O relatório traz também a informação de que desde o período pré-industrial, estima-se que o ser humano tenha aumentado a temperatura média da Terra em cerca de 1 grau Celsius, e que este número estaria aumentando 0,2 graus Celsius a cada década, de modo que, nesse ritmo, o aquecimento global atingirá 1.5 grau Celsius acima dos níveis pré-industriais entre 2030 e 2052.
Ainda de acordo com o relatório, o aquecimento que já foi produzido em razão de emissões de gases desde o início do período pré-industrial não deve se dissipar pelas próximas centenas a milhares de anos, e esse aquecimento já produzido seguirá causando efeitos a longo prazo no clima. Ocorre que as emissões de gases passadas, por si só, não seriam passíveis de causar um aquecimento global de 1,5 graus Celsius, e sim o que o mundo produz hoje. Ou seja, quanto o planeta irá de fato aquecer nos próximos anos dependerá da urgência com que nossa sociedade trata no presente a redução de emissão dos gases de efeito estufa.
Todos os efeitos causados por essas mudanças climáticas já estão sendo observados e sentidos em várias partes do mundo.
De acordo com o Centro de Pesquisa em Epidemiologia e Desastres (CRED)[2], o continente asiático é um dos mais vulneráveis às mudanças climáticas e seus efeitos, tendo sofrido mais de 2.700 desastres ambientais nos últimos 20 anos, que afetaram 3,8 bilhões de pessoas e causaram 840.000 mortes.

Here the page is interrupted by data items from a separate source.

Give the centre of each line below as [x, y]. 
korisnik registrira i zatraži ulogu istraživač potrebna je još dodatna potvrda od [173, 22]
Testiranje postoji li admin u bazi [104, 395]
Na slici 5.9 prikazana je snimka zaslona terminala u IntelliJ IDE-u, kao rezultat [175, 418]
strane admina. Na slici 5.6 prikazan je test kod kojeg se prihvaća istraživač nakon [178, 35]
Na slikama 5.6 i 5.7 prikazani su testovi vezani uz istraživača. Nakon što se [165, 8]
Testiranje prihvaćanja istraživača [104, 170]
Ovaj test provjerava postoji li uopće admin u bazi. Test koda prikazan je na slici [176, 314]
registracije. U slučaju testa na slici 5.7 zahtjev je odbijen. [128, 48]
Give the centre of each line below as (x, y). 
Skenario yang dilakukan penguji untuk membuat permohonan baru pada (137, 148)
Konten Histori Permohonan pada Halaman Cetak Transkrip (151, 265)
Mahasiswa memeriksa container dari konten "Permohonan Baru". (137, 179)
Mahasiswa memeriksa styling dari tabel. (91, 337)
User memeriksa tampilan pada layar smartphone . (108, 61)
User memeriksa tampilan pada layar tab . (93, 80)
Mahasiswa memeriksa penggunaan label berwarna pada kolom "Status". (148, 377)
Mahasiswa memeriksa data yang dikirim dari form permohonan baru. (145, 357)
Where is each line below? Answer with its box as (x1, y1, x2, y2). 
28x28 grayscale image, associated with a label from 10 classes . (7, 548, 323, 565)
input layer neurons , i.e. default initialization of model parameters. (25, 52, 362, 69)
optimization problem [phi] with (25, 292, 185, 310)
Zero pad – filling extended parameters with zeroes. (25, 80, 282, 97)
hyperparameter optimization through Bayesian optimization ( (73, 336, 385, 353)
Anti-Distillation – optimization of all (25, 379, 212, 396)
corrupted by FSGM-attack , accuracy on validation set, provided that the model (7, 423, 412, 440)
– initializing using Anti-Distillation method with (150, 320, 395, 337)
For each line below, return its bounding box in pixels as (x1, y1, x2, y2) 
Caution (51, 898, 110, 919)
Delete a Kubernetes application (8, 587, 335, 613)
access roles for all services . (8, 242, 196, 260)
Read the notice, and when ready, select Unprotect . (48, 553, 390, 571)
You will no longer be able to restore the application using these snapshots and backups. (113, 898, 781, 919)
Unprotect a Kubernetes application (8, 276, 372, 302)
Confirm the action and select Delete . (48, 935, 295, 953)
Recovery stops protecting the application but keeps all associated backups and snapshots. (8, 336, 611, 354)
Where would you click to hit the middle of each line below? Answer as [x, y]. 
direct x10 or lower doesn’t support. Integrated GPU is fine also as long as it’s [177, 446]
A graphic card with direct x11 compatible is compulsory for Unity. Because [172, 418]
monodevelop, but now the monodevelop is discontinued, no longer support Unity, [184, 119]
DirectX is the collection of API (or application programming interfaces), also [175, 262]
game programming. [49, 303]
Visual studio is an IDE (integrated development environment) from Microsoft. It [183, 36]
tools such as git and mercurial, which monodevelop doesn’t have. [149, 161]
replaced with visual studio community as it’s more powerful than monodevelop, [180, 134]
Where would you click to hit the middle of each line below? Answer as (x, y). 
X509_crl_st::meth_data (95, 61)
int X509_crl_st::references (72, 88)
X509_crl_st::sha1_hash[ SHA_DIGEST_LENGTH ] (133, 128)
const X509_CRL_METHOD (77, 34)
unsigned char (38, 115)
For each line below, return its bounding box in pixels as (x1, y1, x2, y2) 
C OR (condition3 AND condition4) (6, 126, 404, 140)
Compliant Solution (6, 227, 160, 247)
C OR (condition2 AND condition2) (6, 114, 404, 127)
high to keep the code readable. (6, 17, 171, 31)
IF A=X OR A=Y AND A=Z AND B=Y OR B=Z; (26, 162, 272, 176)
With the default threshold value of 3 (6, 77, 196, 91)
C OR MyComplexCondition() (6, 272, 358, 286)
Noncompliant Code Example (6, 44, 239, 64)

Já no continente africano, a pobreza tem se acentuado em razão das fortes secas no chifre da África, além de a região já enfrentar uma série de outras ameaças como inundações consequentes do fenômeno El Niño, que encadeia a produção de chuvas torrenciais como consequência do aquecimento da água do oceano.
No Brasil, por sua vez, a região com maior iminência de sofrer consequências decorrentes das mudanças climáticas é a região Nordeste, que, estima-se, contará com aumentos de temperatura de entre 2ºC e 4ºC, bem como redução significativa de chuvas que acarretará um clima entre 15 e 20% mais seco, segundo o Relatório de Clima do Inpe[3].
A Amazônia também aparece no relatório do Inpe como área de risco, em razão da previsão de aumento de secas e de chuvas extremas, que causará mortes de árvores, incêndios e aumento das emissões de carbono.
Embora as mudanças climáticas possam ser mais percebidas em algumas regiões do planeta, não é difícil concluir que seus efeitos não pouparão nenhuma parte do mundo, e afetarão toda a comunidade global em sua totalidade, direta ou indiretamente.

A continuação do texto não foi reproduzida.